Now there seemed to be some reference to her father’s… problem, everywhere she glanced. And each new piece of information made her feel like she’d taken a wrong
turn along the path somewhere and entered a perilous tunnel, with no end in sight.
My father has dementia.
She’d said these words to people: colleagues at work, friends. Twice she found herself saying them to complete strangers: a woman she got talking to as they waited to be served in a department store one day, and two others on the tram, women a bit older than herself, talking together about their respective mothers’ health problems.
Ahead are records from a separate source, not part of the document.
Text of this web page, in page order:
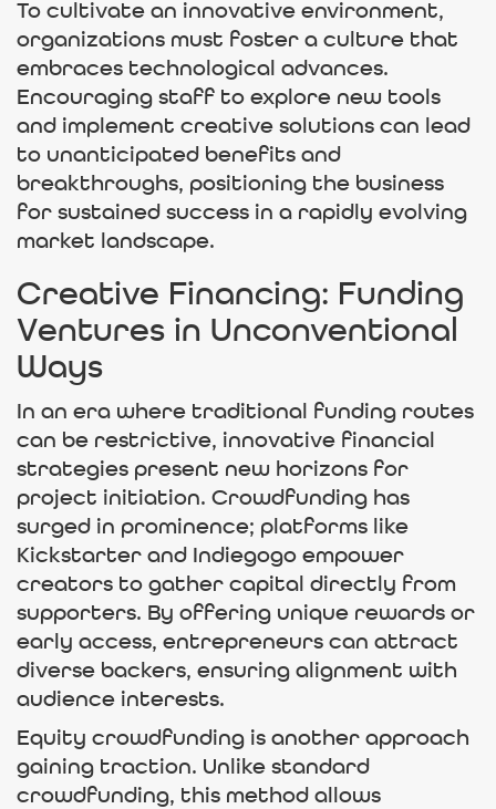
To cultivate an innovative environment,
organizations must foster a culture that
embraces technological advances.
Encouraging staff to explore new tools
and implement creative solutions can lead
to unanticipated benefits and
breakthroughs, positioning the business
for sustained success in a rapidly evolving
market landscape.
Creative Financing: Funding
Ventures in Unconventional
Ways
In an era where traditional funding routes
can be restrictive, innovative financial
strategies present new horizons for
project initiation. Crowdfunding has
surged in prominence; platforms like
Kickstarter and Indiegogo empower
creators to gather capital directly from
supporters. By offering unique rewards or
early access, entrepreneurs can attract
diverse backers, ensuring alignment with
audience interests.
Equity crowdfunding is another approach
gaining traction. Unlike standard
crowdfunding, this method allows
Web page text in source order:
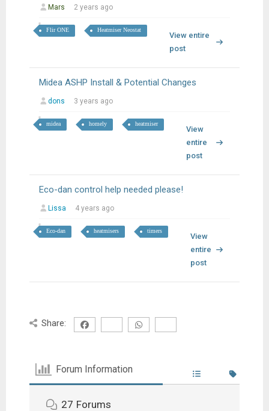
Mars 2 years ago
Flir ONE Heatmiser Neostat
View entire
post
Midea ASHP Install & Potential Changes
dons 3 years ago
midea homely heatmiser
View
entire
post
Eco-dan control help needed please!
Lissa 4 years ago
Eco-dan heatmisers timers
View
entire
post
Share:
Forum Information
27 Forums
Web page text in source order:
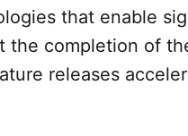
that enable
the completion of
releases
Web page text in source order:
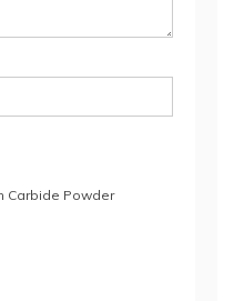
Carbide Powder
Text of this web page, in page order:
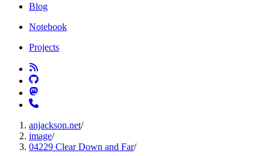
Blog
Notebook
Projects
anjackson.net/
image/
04229 Clear Down and Far/
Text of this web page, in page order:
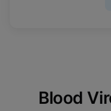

She said the words almost shyly, wondering if she sounded desperate for sympathy. But the kind, attentive faces that were turned towards her, open and still, not jumping in with advice or a solution – they soothed her. Allowed her to feel, for a little while at least, that this dilemma and her helplessness in the face of it were… normal.
My father is losing his memory.
Losing your memory. Once it had just been a phrase; now the enormity of it gaped before her and threatened to swallow her up. Because your memory contained everything, from the names of your grandchildren to how to cook a meal. If her father started to lose those things, who would he be? Who would she be to him?
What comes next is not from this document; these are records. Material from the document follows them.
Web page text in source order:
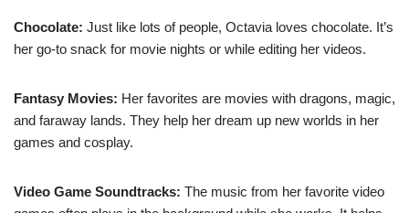
Chocolate: Just like lots of people, Octavia loves chocolate. It’s
her go-to snack for movie nights or while editing her videos.
Fantasy Movies: Her favorites are movies with dragons, magic,
and faraway lands. They help her dream up new worlds in her
games and cosplay.
Video Game Soundtracks: The music from her favorite video
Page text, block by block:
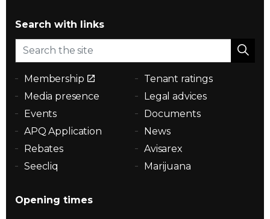
Search with links
Membership
Tenant ratings
Media presence
Legal advices
Events
Documents
APQ Application
News
Rebates
Avisarex
Seecliq
Marijuana
Opening times
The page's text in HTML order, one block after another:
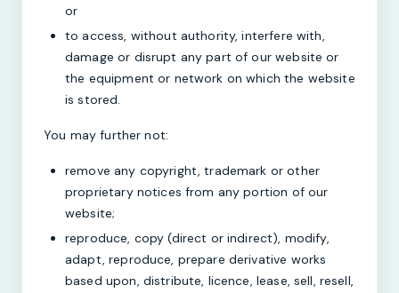
or
to access, without authority, interfere with,
damage or disrupt any part of our website or
the equipment or network on which the website
is stored.
You may further not:
remove any copyright, trademark or other
proprietary notices from any portion of our
website;
reproduce, copy (direct or indirect), modify,
adapt, reproduce, prepare derivative works
based upon, distribute, licence, lease, sell, resell,

What will happen? What should I do? How will I know when to do whatever it is I should do?
One Friday afternoon she was in precisely this agitated state, dying to get away from the office but with a tricky report to finish and the minister having a meltdown about some looming scandal, when she was interrupted yet again by an unscheduled phone call. Personal, the switchboard had said, and as always she had that little rush of adrenalin, the fear that some harm had befallen a member of her family. Her brother, her daughter, or… her father.
No, no, don’t think that. Don’t be silly.
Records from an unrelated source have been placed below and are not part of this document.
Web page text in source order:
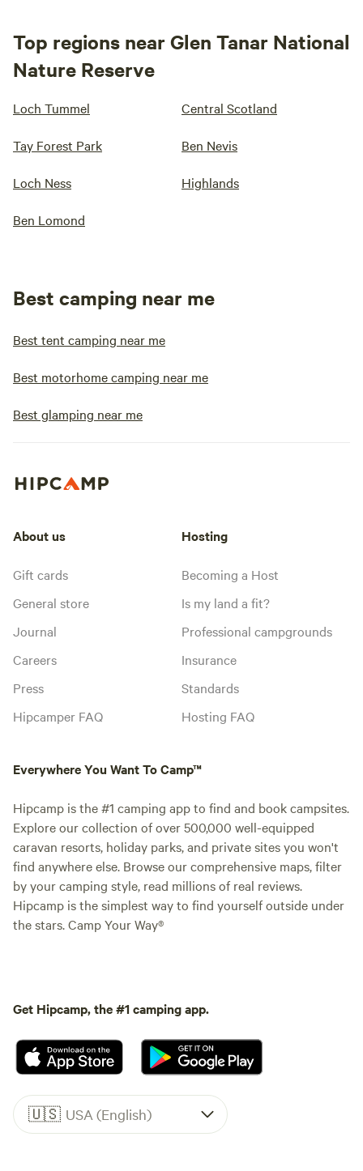
Top regions near Glen Tanar National
Nature Reserve
Loch Tummel Central Scotland
Tay Forest Park Ben Nevis
Loch Ness Highlands
Ben Lomond
Best camping near me
Best tent camping near me
Best motorhome camping near me
Best glamping near me
About us
Gift cards
General store
Journal
Careers
Press
Hipcamper FAQ
Hosting
Becoming a Host
Is my land a fit?
Professional campgrounds
Insurance
Standards
Hosting FAQ
Everywhere You Want To Camp™
Hipcamp is the #1 camping app to find and book campsites.
Explore our collection of over 500,000 well-equipped
caravan resorts, holiday parks, and private sites you won't
find anywhere else. Browse our comprehensive maps, filter
by your camping style, read millions of real reviews.
Hipcamp is the simplest way to find yourself outside under
the stars. Camp Your Way®
Get Hipcamp, the #1 camping app.
🇺🇸 USA (English)
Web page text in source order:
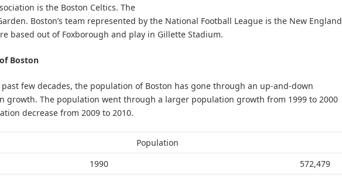
is the Boston Celtics. The
Boston’s team represented by the National Football League is the New England
based out of Foxborough and play in Gillette Stadium.
Boston
few decades, the population of Boston has gone through an up-and-down
growth. The population went through a larger population growth from 1999 to 2000
decrease from 2009 to 2010.
Population
1990
572,479
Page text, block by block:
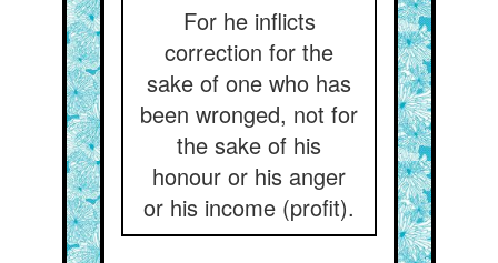
For he inflicts
correction for the
sake of one who has
been wronged, not for
the sake of his
honour or his anger
or his income (profit).
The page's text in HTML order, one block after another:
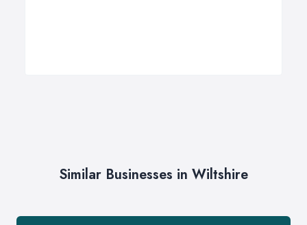
Similar Businesses in Wiltshire

‘Deborah McDonald,’ she said briskly.
‘Hello, Debbie!’ said an unfamiliar voice, a middle-aged woman’s voice. ‘Guess who this is?’
Immediately Deborah’s hackles rose. How she detested that sort
of childish idiocy! She wanted to snap
I haven’t got time to play fucking guessing games
and slam the phone down, but in her position she couldn’t afford to offend anyone, not even a complete moron.
‘I’m afraid I don’t know,’ she said pleasantly. ‘Would you mind telling me?’
‘I was at Monash Uni with you,’ the woman said. There was something there, something ingratiating and unpleasant, that was perhaps familiar after all. Deborah waited.
‘Alison Ramsbottom!’ the woman finally burst out. ‘Remember?’ Oh yes, now Deborah remembered; most certainly she did. ‘I’m doing my PhD now,’ the woman sang. ‘I’m writing a thesis!’
‘Oh really?’ said Deborah coolly. ‘How interesting.’
‘And guess what? I’m doing it on feminist consciousness raising groups in the 1970s! So naturally I knew I just had to interview you.’
‘Indeed. Absolutely. Alison, if you could send something in writing to me at the office here, I’ll attend to it immediately.’
By putting it through the shredder.
‘Oh yes, yes I will. I’ll get the survey off to you first thing and then I’ll call you and we can make a date for an interview, how would that be?’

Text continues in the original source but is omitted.